A história é uma conspiração de perfídias, onde algumas damas e rainhas, que se habilitam e se prestam a instrumentos da história espúria, escondem lâminas, pequenos punhais nos perfumados seios e sob suas saias, na liga de sedosas meias, e frascos ou cápsulas de veneno nos entremeios carnais, com os miasmas de seus encantos. Por outro lado — bonita e bendita figura —, o símbolo da liberdade é uma mulher marchando à frente da revolução. O símbolo da justiça é uma mulher vendada, com a balança do equilíbrio e a espada com os rigores da lei. Eia pois advogada nossa, amiúde uma ceguinha esperta, advogando em causa própria. A justiça tem casa própria, e, vezes muitas, por decisões impróprias, deixa muitos ao relento da injustiça.
As idéias mesmas giram, vão e voltam, e os fatos se repetem com o redemoinho dos ventos. Todo tempo é tempo — a qualquer hora — para o olho do furacão. Os ventos do norte movem moinhos, sim, ao contrário do que cantavam, décadas atrás, aqueles jovens secos e molhados do Brasil — o “sangue latino” nas veias musicais, a branca e seminua magreza de Ney Matogrosso, com os seus requebros e suas penas coloridas. Os ventos do Norte movem moinhos e redemoinhos. Berra o boi na calçada de Wall Street — e por ali os adoradores do bezerro de ouro —, estremece a Bolsa de New York City, late o Cão ao reverso de Deus na nota de um dólar: “In God We Trust” — Em Deus Confiamos —, onde God, ao inverso, é Dog, o Cão.
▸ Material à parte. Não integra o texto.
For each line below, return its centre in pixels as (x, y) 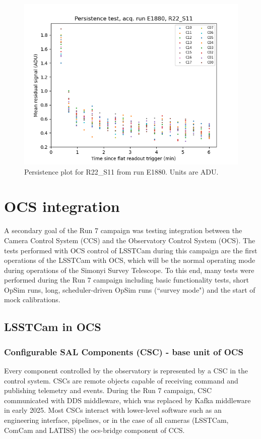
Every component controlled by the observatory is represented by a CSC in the (126, 371)
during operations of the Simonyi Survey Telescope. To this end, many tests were (129, 270)
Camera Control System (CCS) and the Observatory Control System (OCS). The (130, 240)
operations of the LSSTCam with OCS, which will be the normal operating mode (130, 260)
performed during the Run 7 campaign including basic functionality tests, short (127, 280)
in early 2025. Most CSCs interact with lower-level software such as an (113, 410)
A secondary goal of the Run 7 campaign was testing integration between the (123, 230)
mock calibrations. (32, 299)
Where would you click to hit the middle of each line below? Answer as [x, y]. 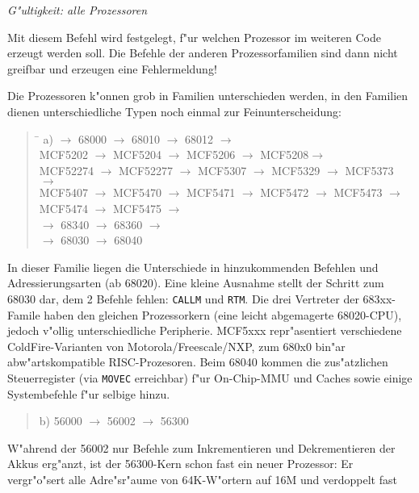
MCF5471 [211, 192]
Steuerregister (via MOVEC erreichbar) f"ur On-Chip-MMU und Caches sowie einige [210, 377]
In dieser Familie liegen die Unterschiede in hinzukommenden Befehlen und [193, 267]
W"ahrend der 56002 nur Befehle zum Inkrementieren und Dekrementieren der [201, 447]
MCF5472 [285, 192]
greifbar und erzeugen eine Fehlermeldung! [112, 68]
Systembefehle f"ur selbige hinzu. [89, 393]
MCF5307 [222, 170]
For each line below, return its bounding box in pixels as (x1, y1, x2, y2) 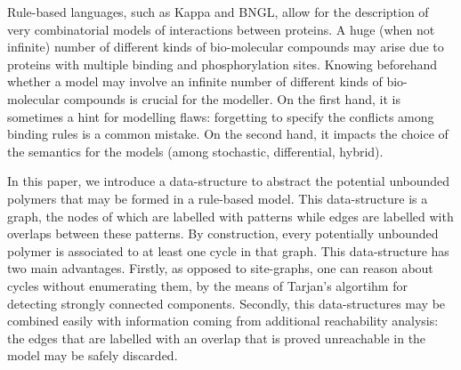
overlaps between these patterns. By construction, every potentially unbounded (7, 224, 439, 243)
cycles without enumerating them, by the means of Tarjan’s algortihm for (7, 276, 408, 294)
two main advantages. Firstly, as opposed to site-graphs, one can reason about (7, 259, 433, 277)
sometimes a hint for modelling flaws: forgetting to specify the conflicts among (7, 107, 434, 125)
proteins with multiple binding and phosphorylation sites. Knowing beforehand (7, 54, 438, 73)
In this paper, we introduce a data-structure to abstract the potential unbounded (7, 172, 450, 190)
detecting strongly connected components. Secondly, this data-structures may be (7, 294, 446, 312)
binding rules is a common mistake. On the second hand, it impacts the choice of (7, 125, 449, 143)
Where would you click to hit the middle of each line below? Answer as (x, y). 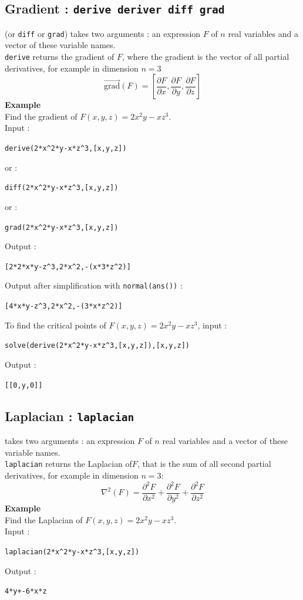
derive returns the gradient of (60, 57)
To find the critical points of (55, 325)
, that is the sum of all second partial (204, 464)
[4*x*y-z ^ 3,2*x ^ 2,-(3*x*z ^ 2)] (64, 306)
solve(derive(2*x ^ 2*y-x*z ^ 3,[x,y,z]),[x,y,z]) (97, 346)
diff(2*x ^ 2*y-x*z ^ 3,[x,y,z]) (62, 188)
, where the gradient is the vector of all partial (206, 57)
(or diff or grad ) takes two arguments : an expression (103, 33)
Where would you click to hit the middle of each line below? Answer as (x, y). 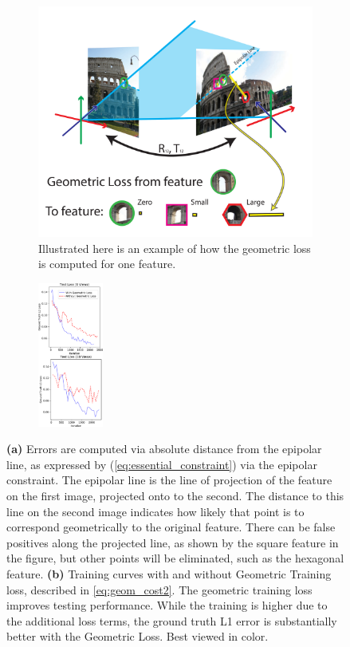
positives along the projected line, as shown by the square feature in (173, 542)
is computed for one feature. (107, 264)
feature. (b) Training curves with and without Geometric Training (169, 574)
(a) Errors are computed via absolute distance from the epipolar (164, 449)
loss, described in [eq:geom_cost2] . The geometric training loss (159, 589)
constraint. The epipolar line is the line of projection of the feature (169, 480)
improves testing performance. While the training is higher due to (167, 605)
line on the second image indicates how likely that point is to (155, 511)
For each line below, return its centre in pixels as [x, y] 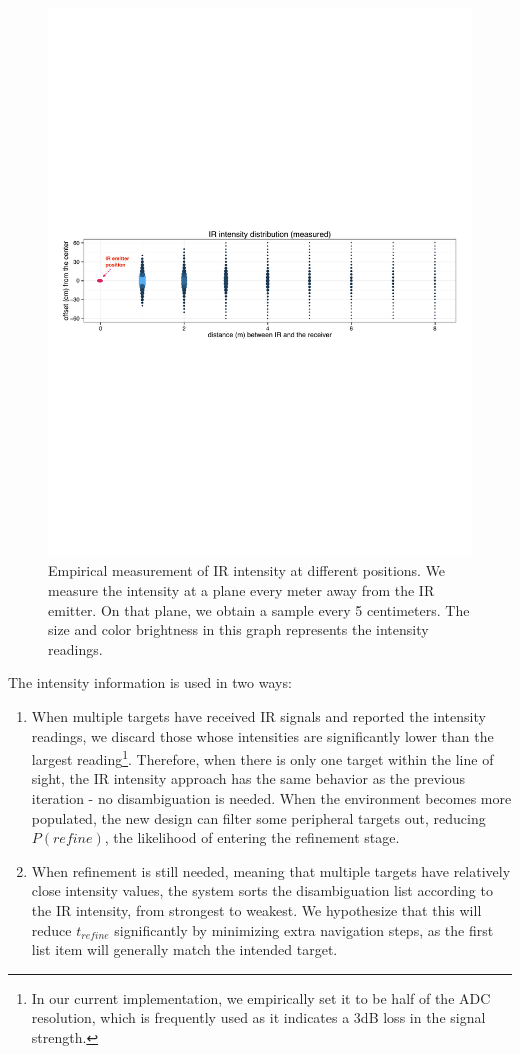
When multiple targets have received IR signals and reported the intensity [258, 716]
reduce [51, 929]
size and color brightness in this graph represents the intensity [238, 629]
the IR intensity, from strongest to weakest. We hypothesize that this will [256, 910]
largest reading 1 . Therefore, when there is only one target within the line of [262, 757]
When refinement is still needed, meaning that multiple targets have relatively [271, 870]
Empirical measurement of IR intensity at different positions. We [247, 570]
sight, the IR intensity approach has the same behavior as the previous [248, 778]
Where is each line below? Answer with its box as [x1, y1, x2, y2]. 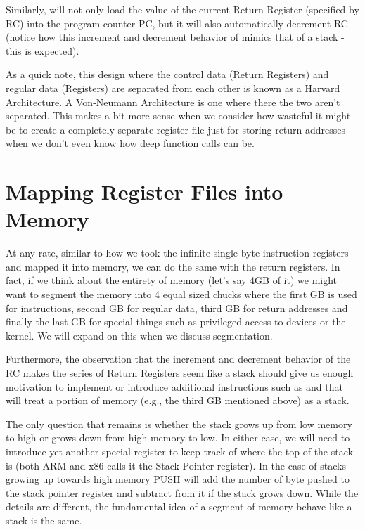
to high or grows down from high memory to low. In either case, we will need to [6, 430, 350, 445]
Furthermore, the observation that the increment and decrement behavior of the [6, 351, 351, 366]
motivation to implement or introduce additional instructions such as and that [6, 379, 343, 394]
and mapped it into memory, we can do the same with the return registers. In [6, 259, 340, 273]
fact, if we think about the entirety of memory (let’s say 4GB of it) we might [6, 273, 338, 287]
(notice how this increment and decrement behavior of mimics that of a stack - [6, 30, 345, 44]
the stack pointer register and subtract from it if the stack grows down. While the [6, 485, 359, 500]
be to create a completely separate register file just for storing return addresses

Será o guardião do portões do Fort Knox, base militar norte-americana, onde se amealha boa parte do ouro do mundo? Ocorre-me Cérbero, o cão tricéfalo da mitologia grega, guardião do portão do inferno e também guardião dos mortos. E os mortos-vivos, os que venderam a alma por dinheiro, quem os guarda?
Os pregoeiros da Bolsa agora roem as unhas, os investidores se descabelam. Nos chiqueiros do mundo, a porca torce o rabo. E tudo por causa do dinheiro, o maior dos problemas criados pelo homem. Se o dinheiro constrói maravilhas, também destrói o homem e suas maravilhas. As Torres Gêmeas, por exemplo. Destruídas pelo dinheiro do terrorismo, ou pelo terrorismo do dinheiro, se aqui me acompanham a extensão dos termos, e porque tudo no mundo é dinheiro, dinheiro, dinheiro, combustível para o poder político e a política do poder. Estão me entendendo o jogo?
O mundo é mesmo um circo. O homem, na lama de sua miserável condição humana, é risível, tragicômico e patético, amiúde ridículo. Tenho dito. E antes que me tomem por palmatória do mundo, aqui me tenho circunscrito. No lamaçal da história. Uma parte inseparável dela. Sórdidos. Somos todos sórdidos.